50 new state-paid local rabbi posts to be created by Religious Services Ministry

Although the ministry now appears willing to start making such appointments once again it is unclear how it will overcome this legal obstacle.

Followers of ultra-orthodox Jewish rabbi Moses Teitelbaum of the Satmar Hassidim pack the Congregation Yetev Lev D'Satmar in the town of Kirays Joel, New York (photo credit: REUTERS)
Followers of ultra-orthodox Jewish rabbi Moses Teitelbaum of the Satmar Hassidim pack the Congregation Yetev Lev D'Satmar in the town of Kirays Joel, New York
(photo credit: REUTERS)
The Religious Services Ministry has secured agreement from the Treasury to create 50 new state-paid local rabbi positions over the next two years.
Religious Services Minister David Azoulay of Shas and Ministry Director Oded Flus gave notice of the new positions at a hearing of the Knesset Finance Committee on Wednesday.
During the hearing, Azoulay said vacancies for neighborhood and town rabbis had gone unfilled in recent years. And though funds were designated by the Finance Ministry for these positions, he said those allocations returned to the Treasury when the posts were left vacant.
One of the main reasons those appointments were not made, was because of a petition to the High Court of Justice brought by members of progressive Jewish denominations.
In the petition, they argued that it was discriminatory to exclude non-Orthodox rabbis from consideration in filling the posts.
Now that the ministry appears willing to resume making the appointments and fill the vacancies, it is unclear how that legal obstacle will be overcome.
Azoulay also said that the ministry was working to increase wages of statepaid rabbis, which can be as low as NIS 5,000, although many of those salaries are not for full time work commitments.
The religious-Zionist lobbying group Ne’emanei Torah Va’Avodah said that, while it was important to raise the salaries of statepaid rabbis, such measures should only be taken as part of wider reforms.
In particular, the organization pointed out that neighborhood, town and regional rabbis are appointed for an indeterminate length of time, and a rabbi elected to a post can hold it until retirement without need of being additional appointment or election.
The group was also critical of the fact that no MKs from Bayit Yehudi or from nonreligious parties, other than MK Elazar Stern of Yesh Atid and MK Rachel Azaria of Kulanu, attended the hearing.
“Anyone who has talked about the importance of the Jewish identity of the state, abandoned it by being absent from this hearing, in which the outline for religious services in the next two years was delineated,” the group said in a statement given to the press following the hearing.
Alongside the details regarding state-paid rabbis, Azoulay also said that the ministry would stop the use of multi-level burial plots, despite having invested NIS 250 million in that arrangement in recent years.
Multi-level burial structures capable of housing several tombs, one above the other, were part of a campaign led by the ministry several years ago under former minister and current MK Ya’acov Margi, and begun in response to a severe land shortage.

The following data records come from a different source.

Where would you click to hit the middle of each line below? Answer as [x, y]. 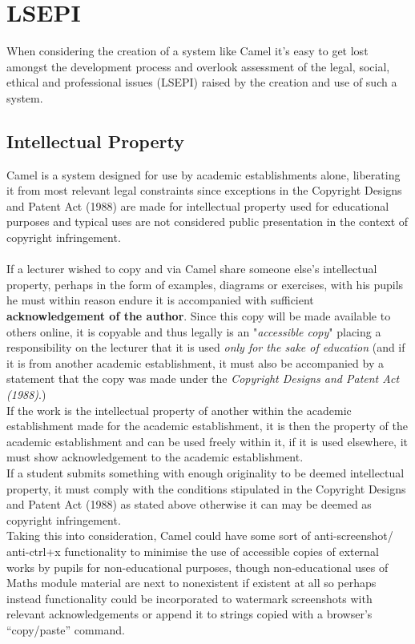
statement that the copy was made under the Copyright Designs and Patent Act [203, 378]
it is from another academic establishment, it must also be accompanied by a [195, 362]
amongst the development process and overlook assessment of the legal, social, [198, 66]
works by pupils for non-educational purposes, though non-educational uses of [197, 567]
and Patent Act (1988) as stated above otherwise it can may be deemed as [189, 504]
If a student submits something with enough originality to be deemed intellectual [205, 472]
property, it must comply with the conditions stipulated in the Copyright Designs [206, 488]
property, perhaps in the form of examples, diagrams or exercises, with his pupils [205, 284]
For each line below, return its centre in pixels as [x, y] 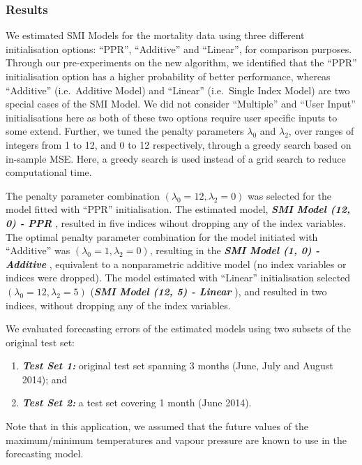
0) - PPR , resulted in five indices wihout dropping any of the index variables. [176, 222]
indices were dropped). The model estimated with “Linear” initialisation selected [178, 278]
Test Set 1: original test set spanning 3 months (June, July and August [178, 366]
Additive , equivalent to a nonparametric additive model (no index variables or [176, 264]
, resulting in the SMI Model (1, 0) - [235, 250]
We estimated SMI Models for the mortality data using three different [155, 35]
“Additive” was [38, 250]
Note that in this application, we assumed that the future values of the [157, 426]
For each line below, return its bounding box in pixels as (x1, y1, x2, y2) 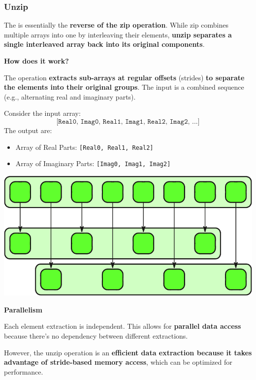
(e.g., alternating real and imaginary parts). (4, 91, 136, 102)
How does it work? (4, 56, 69, 66)
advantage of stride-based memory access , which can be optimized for (4, 357, 232, 367)
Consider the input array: (4, 108, 81, 118)
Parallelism (4, 304, 42, 314)
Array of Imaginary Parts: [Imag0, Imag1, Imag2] (15, 158, 171, 169)
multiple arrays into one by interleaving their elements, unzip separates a (4, 29, 232, 39)
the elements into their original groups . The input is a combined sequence (4, 82, 244, 92)
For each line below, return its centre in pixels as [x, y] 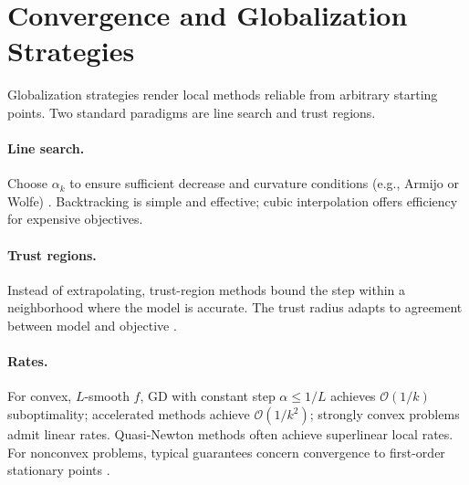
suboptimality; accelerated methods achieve [129, 414]
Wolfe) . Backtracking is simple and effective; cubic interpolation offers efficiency [233, 200]
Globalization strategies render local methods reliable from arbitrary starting [223, 95]
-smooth [107, 396]
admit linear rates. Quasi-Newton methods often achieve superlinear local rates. [230, 434]
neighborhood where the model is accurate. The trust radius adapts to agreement [235, 307]
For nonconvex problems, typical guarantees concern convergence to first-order [226, 452]
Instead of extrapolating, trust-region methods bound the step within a [207, 289]
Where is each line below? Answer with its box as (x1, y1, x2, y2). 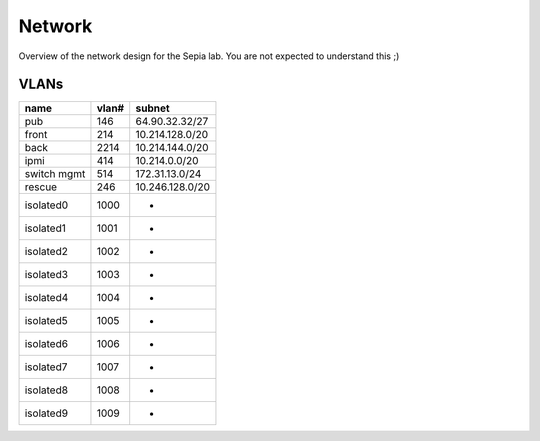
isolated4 (24, 291, 69, 305)
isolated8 (24, 383, 69, 397)
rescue (24, 180, 58, 194)
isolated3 (24, 268, 69, 282)
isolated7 (24, 360, 68, 374)
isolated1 (24, 221, 67, 235)
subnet (135, 101, 170, 115)
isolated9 (24, 406, 69, 420)
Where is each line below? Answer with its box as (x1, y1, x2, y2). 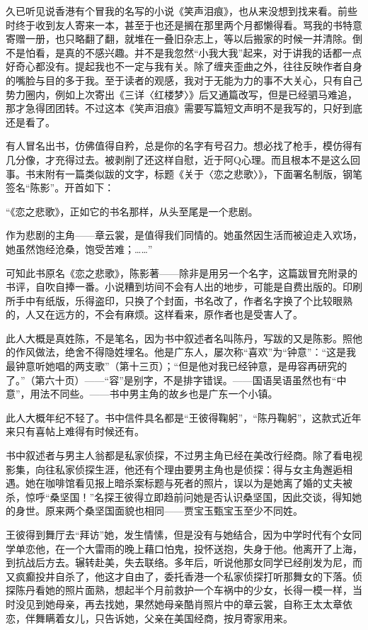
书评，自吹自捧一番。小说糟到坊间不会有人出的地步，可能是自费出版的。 (6, 279, 343, 294)
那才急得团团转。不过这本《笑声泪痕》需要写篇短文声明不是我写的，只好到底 (6, 101, 362, 116)
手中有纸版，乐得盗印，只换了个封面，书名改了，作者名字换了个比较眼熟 (15, 293, 352, 308)
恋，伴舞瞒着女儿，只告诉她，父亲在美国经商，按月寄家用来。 (6, 610, 293, 625)
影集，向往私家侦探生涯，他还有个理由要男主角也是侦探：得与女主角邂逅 (6, 461, 343, 476)
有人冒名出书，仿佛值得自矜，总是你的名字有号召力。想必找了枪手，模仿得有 (6, 138, 362, 153)
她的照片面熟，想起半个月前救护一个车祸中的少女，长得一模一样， (45, 583, 352, 597)
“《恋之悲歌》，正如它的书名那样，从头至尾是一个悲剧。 (6, 203, 258, 218)

But a clause in the UTJ coalition agreement with the Likud called for halting multi-level burial due to religious objections, even though the late Rabbi Ovadia Yosef, an esteemed arbiter of Jewish law, ruled the burial method acceptable according to Jewish religious law.
Committee chairman MK Moshe Gafni of United Torah Judaism said during the hearing that he would work to further increase the budget of the Religious Services Ministry, to fund new state-paid positions for local rabbis and create others on regional rabbinical courts.
The number of rabbinical court posts has not increased in line with population growth of recent years. That lack of manpower is frequently cited as a significant problem in the management and service of those courts.
Flus said that the 130 local religious councils throughout the country have been streamlined, reducing their combined budget deficit from NIS 259m. to just NIS 20m.
At the same time, he said, services such as marriage registration, kashrut supervision, burial and “Torah culture” have been improved.